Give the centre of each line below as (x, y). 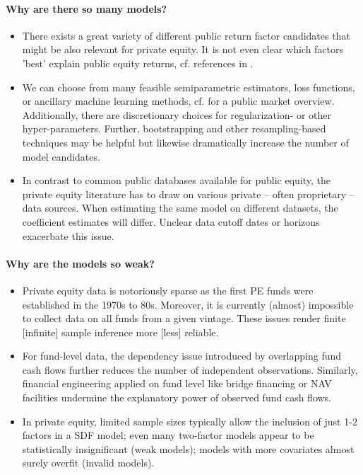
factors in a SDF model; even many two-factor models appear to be (168, 435)
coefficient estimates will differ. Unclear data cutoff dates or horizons (171, 221)
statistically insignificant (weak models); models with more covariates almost (188, 448)
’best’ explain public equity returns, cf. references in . (138, 63)
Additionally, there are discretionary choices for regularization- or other (177, 114)
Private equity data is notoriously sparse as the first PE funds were (168, 290)
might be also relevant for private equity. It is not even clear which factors (183, 49)
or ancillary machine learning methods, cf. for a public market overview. (178, 101)

---+---

INSTRUCTIONS TO FOLLOW.
Taking the line with "Additionally, there are" as the start and the last line of the data above as the end, write out those two lines and every line between them exactly, and only those.

RESULT FOR THIS EXERCISE.
Additionally, there are discretionary choices for regularization- or other (177, 114)
Private equity data is notoriously sparse as the first PE funds were (168, 290)
might be also relevant for private equity. It is not even clear which factors (183, 49)
or ancillary machine learning methods, cf. for a public market overview. (178, 101)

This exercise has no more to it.